Stored entries:
########

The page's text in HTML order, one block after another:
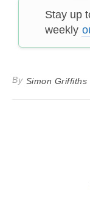
Stay up
weekly
By Simon Griffiths
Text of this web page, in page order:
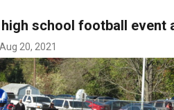
school football event
20, 2021
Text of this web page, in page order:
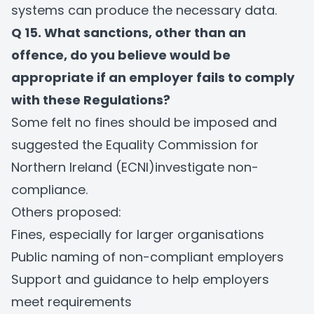
systems can produce the necessary data.
Q 15. What sanctions, other than an
offence, do you believe would be
appropriate if an employer fails to comply
with these Regulations?
Some felt no fines should be imposed and
suggested the Equality Commission for
Northern Ireland (ECNI)investigate non-
compliance.
Others proposed:
Fines, especially for larger organisations
Public naming of non-compliant employers
Support and guidance to help employers
meet requirements
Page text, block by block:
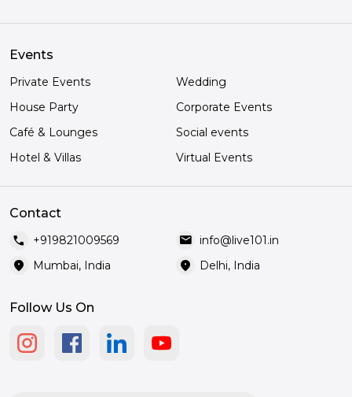
Events
Private Events
Wedding
House Party
Corporate Events
Café & Lounges
Social events
Hotel & Villas
Virtual Events
Contact
call +919821009569 mail info@live101.in
location_on Mumbai, India location_on Delhi, India
Follow Us On
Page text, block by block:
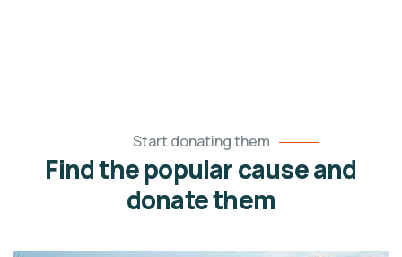
Start donating them
Find the popular cause and
donate them
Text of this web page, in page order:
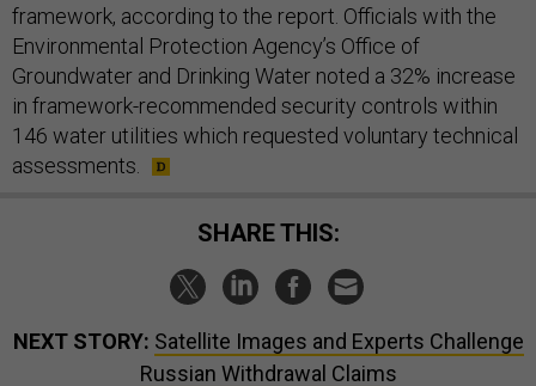
framework, according to the report. Officials with the
Environmental Protection Agency’s Office of
Groundwater and Drinking Water noted a 32% increase
in framework-recommended security controls within
146 water utilities which requested voluntary technical
assessments.
SHARE THIS:
NEXT STORY: Satellite Images and Experts Challenge
Russian Withdrawal Claims
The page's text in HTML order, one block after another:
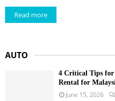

########

## How to complete this task
Transcribe every entry word for word, but skip the pictures.

## Answer for this exercise
The page's text in HTML order, one block after another:
Stay up
weekly
By Simon Griffiths
Text of this web page, in page order:
school football event
20, 2021
Text of this web page, in page order:
systems can produce the necessary data.
Q 15. What sanctions, other than an
offence, do you believe would be
appropriate if an employer fails to comply
with these Regulations?
Some felt no fines should be imposed and
suggested the Equality Commission for
Northern Ireland (ECNI)investigate non-
compliance.
Others proposed:
Fines, especially for larger organisations
Public naming of non-compliant employers
Support and guidance to help employers
meet requirements
Page text, block by block:
Events
Private Events
Wedding
House Party
Corporate Events
Café & Lounges
Social events
Hotel & Villas
Virtual Events
Contact
call +919821009569 mail info@live101.in
location_on Mumbai, India location_on Delhi, India
Follow Us On
Page text, block by block:
Start donating them
Find the popular cause and
donate them
Text of this web page, in page order:
framework, according to the report. Officials with the
Environmental Protection Agency’s Office of
Groundwater and Drinking Water noted a 32% increase
in framework-recommended security controls within
146 water utilities which requested voluntary technical
assessments.
SHARE THIS:
NEXT STORY: Satellite Images and Experts Challenge
Russian Withdrawal Claims
The page's text in HTML order, one block after another:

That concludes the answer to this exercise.